The Battle of the Remagen Bridgehead, 7-17 March 1945

Описание к видео The Battle of the Remagen Bridgehead, 7-17 March 1945

Over ten days in the spring of 1945, Army Engineers expedited the invasion of Germany by daringly capturing a bridge across the Rhine. It had been nine months since D-Day, and Allied forces had just crossed the German border. The last natural barrier to driving deeper into Germany was the Rhine. The Allies had systematically bombed bridges up and down the river for months, so the discovery of the intact WWI-era Ludendorff Bridge at the town of Remagen was a big surprise. After realizing retreating German forces detonated but failed to destroy the bridge, engineers quickly started cutting wires and removing a thousand pounds of unexploded demolitions under a steady bombardment from German artillery. Engineers then started repairing the bridge’s railway and planking so that tanks could move across.
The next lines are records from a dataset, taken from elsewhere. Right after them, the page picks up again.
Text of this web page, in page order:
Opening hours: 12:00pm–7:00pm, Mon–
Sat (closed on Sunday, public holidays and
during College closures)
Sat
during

Over the next ten days, the Germans made several concerted efforts to destroy the temporary bridges constructed across the Rhine and the Ludendorff itself. On March 17 the Ludendorff Bridge finally collapsed while two hundred soldiers from the 276th Engineer Combat Battalion and 1058th Engineer Port Construction and Repair Group were still desperately working to maintain it. The bridge collapse ultimately killed twenty-eight soldiers and injured sixty-three others; of those who died that day, eighteen were missing and likely drowned in the frigid swift-moving river. By that time, five American divisions were able to cross the Rhine in support of Operation Plunder, the large-scale British push across the river farther north in late March. Footage: Army Pictorial Service, Signal Corps Film 111-CB-4R1-3. National Archives and Records Administration.